Die Osteopetrose, auch bekannt als Marmorknochenkrankheit, Osteopetrosis, Alberts-Schönberg-Krankheit, wird im Regelfall vererbt. Es besteht auch die Möglichkeit einer Spontanmutation, sodass eine direkte Vererbung nicht stattgefunden hat, jedoch der Betroffene die Osteopetrose sehr wohl weitervererben kann.
Auf Grund der erblichen Unterfunktion der Osteoklasten (das sind die knochenabbauenden Zellen), entsteht die genetisch bedingte Erkrankung. Hat der Mediziner eine Osteopetrose diagnostiziert, wird jene in zwei Hauptgruppen unterteilt:
- So gibt es die autosomal dominanten Formen des Typ 1 (ADOI) und des Typ 2 (ADOII, auch als Albers-Schönberg-Krankheit bekannt)
- Sowie die autosomal rezessive Formen (Osteopetrose mit renaul-tubulärer Azidose, infantil maligne Osteopetrose).
Für den Verlauf der weiteren Behandlungen und auch der Prognose, ist es unerlässlich, dass der Mediziner die Osteopetrose in seinen Typ unterteilt.
Ursachen
Liegt eine autosomal rezessive Osteopetrose mit einer renalen tubulären Azidose vor, handelt es sich um eine Veränderung auf CAII, bei einer autosomal dominanten Osteopetrose (Typ 1) um eine Veränderung auf LRP5 und bei Typ 2 um eine Mutation auf CLCN 7.
Symptome, Beschwerden & Anzeichen
Da die Markräume schwinden und sodann eine extramedulläre Blutbildung auftritt, wird die Mikroarchitektur im Knochen zerstört. Die Zerstörung führt in weiterer Folge zu einer Knocheninstabilität, sodass Betroffene ein erhöhtes Risiko tragen, Frakturen zu erleiden. Des Weiteren sorgt der ständige Aufbau der Knochenmatrix, wobei keine Abbauaktivitäten erfolgen, zu einer Hypokalzämie.
Auf Grund der Matrixvermehrung kommt es zudem im Schädelknochen zu Verengungen, sodass die Nervi optici (im Bereich Canales optici) eingeklemmt werden. Die Kompression führt mitunter zu einer Degeneration der Nerven, sodass der Betroffene erblinden kann. In einigen Fällen wurde auch von eingeklemmten Hirnnerven berichtet (etwa Nervus vestibulocochlearis, Nervus facialis), sodass der Betroffene unter Funktionsausfällen litt.
Blindheit sowie Funktionsausfälle zählen jedoch zu den seltenen Symptomen einer Osteopetrose; im Mittelpunkt steht die Problematik der Knochenstabilität und der damit verbundenen Frakturhäufigkeit.

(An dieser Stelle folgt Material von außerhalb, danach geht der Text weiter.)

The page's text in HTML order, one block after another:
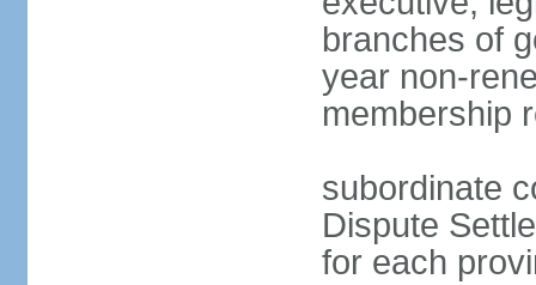
branches of
year non-
membership
subordinate
Dispute
for each
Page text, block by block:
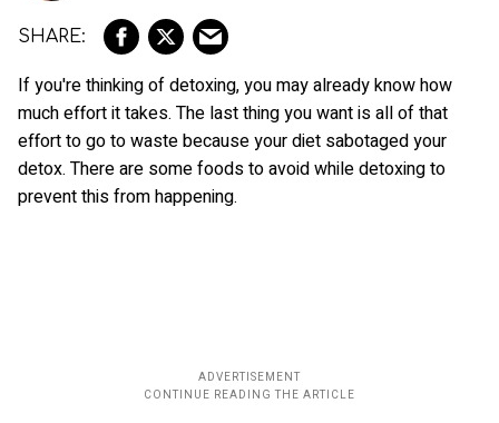
If you're thinking of detoxing, you may already know how
much effort it takes. The last thing you want is all of that
effort to go to waste because your diet sabotaged your
detox. There are some foods to avoid while detoxing to
prevent this from happening.
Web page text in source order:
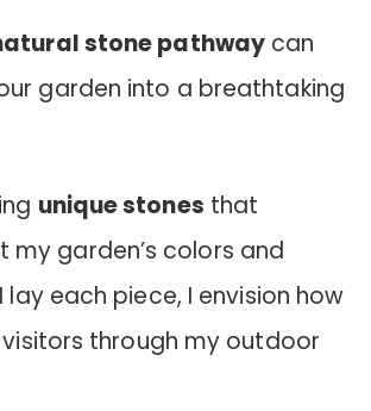
stone pathway can
garden into a breathtaking
unique stones that
my garden’s colors and
lay each piece, I envision how
visitors through my outdoor
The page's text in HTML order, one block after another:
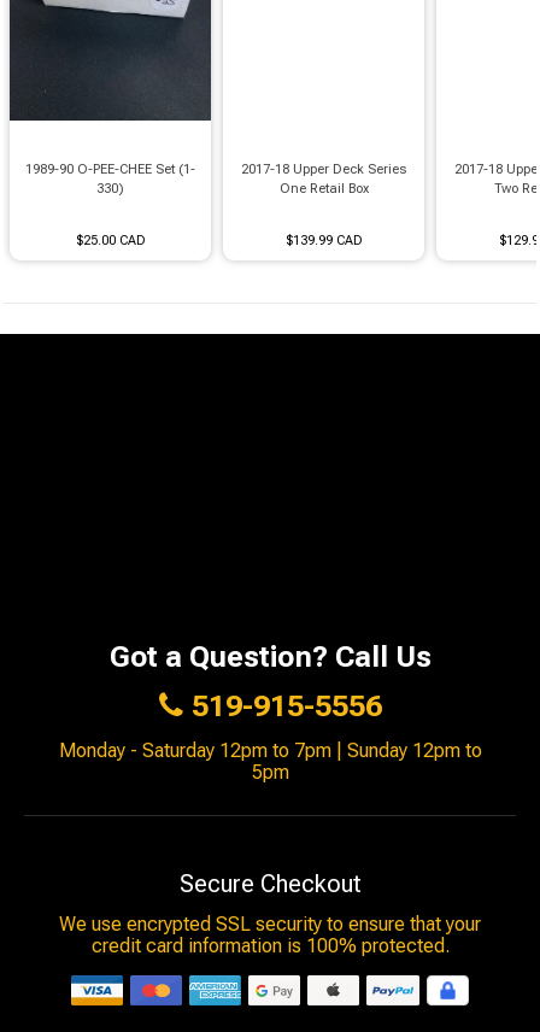
1989-90 O-PEE-CHEE Set (1-
330)
$25.00 CAD
2017-18 Upper Deck Series
One Retail Box
$139.99 CAD
2017-18
Two
Got a Question? Call Us
519-915-5556
Monday - Saturday 12pm to 7pm | Sunday 12pm to
5pm
Secure Checkout
We use encrypted SSL security to ensure that your
credit card information is 100% protected.
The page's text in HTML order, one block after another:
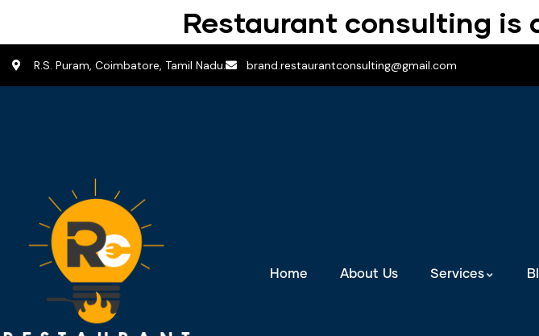
Restaurant consulting is
R.S. Puram, Coimbatore, Tamil Nadu. brand.restaurantconsulting@gmail.com
Home About Us Services
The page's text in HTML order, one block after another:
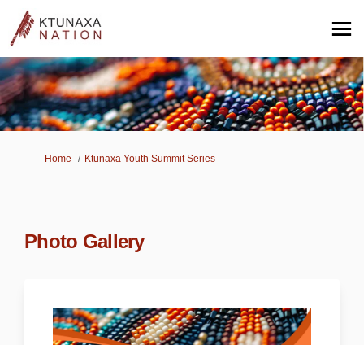
You are here:
Home Ktunaxa Youth Summit Series
Photo Gallery
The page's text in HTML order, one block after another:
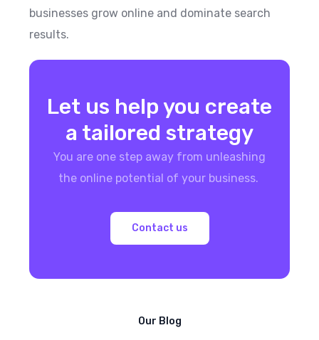
businesses grow online and dominate search
results.
Let us help you create
a tailored strategy
You are one step away from unleashing
the online potential of your business.
Contact us
Our Blog
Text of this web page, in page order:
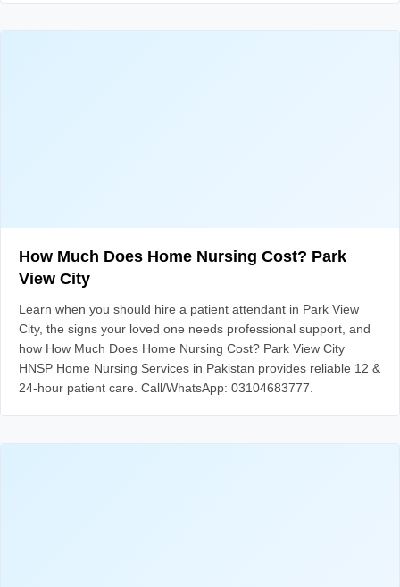
How Much Does Home Nursing Cost? Park
View City
Learn when you should hire a patient attendant in Park View
City, the signs your loved one needs professional support, and
how How Much Does Home Nursing Cost? Park View City
HNSP Home Nursing Services in Pakistan provides reliable 12 &
24-hour patient care. Call/WhatsApp: 03104683777.
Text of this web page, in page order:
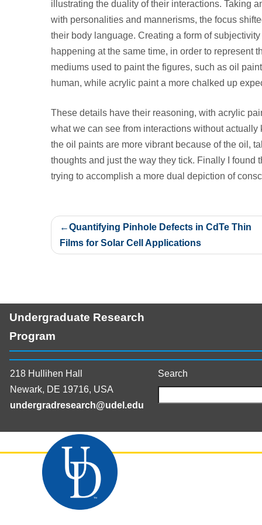
illustrating the duality of their interactions. Taking
with personalities and mannerisms, the focus
their body language. Creating a form of
happening at the same time, in order to represent
mediums used to paint the figures, such as oil
human, while acrylic paint a more chalked up
These details have their reasoning, with acrylic
what we can see from interactions without
the oil paints are more vibrant because of the oil,
thoughts and just the way they tick. Finally I
trying to accomplish a more dual depiction of
Post
navigation
Quantifying Pinhole Defects in CdTe Thin
Films for Solar Cell Applications
Undergraduate Research
Program
218 Hullihen Hall
Newark, DE 19716, USA
undergradresearch@udel.edu
Search
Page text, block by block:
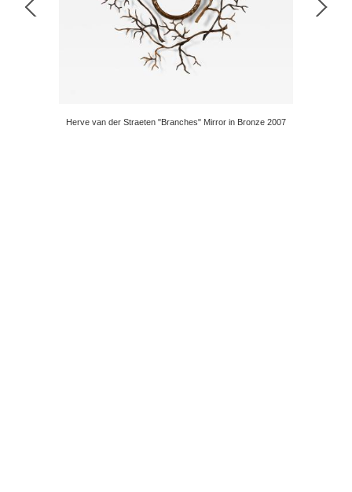
Herve van der Straeten "Branches" Mirror in Bronze 2007

Diagnose & Krankheitsverlauf
Die Osteopetrose kann mittels bildgebender Verfahren (etwa durch ein Röntgen) - in Kombination mit dem klinischen Krankheitsbild - diagnostiziert werden. Damit eine aufgetretene Knochenmarksklerosierung bestätigt werden kann, wird eine Knochenstanzbiopsie angeraten. Auf den Röntgenbildern erkennt der Mediziner nicht nur eine Sklerosierung der Knochenmatrix, sondern auch eine starke Verdichtung derselben.
Dabei handelt es sich um den sogenannten „Sandwich-Wirbel“, einer 3-Schichtung der Wirbelkörper. Zu erkennen sind auch meta- und diaphysäre Streifen, die auch für die Bildung des Begriffs „Marmorknochen“ verantwortlich waren. Die Knochendichte ist auch im CT erhöht. Blutuntersuchungen zeigen im Regelfall eine ausgeprägte Hypokalziämie.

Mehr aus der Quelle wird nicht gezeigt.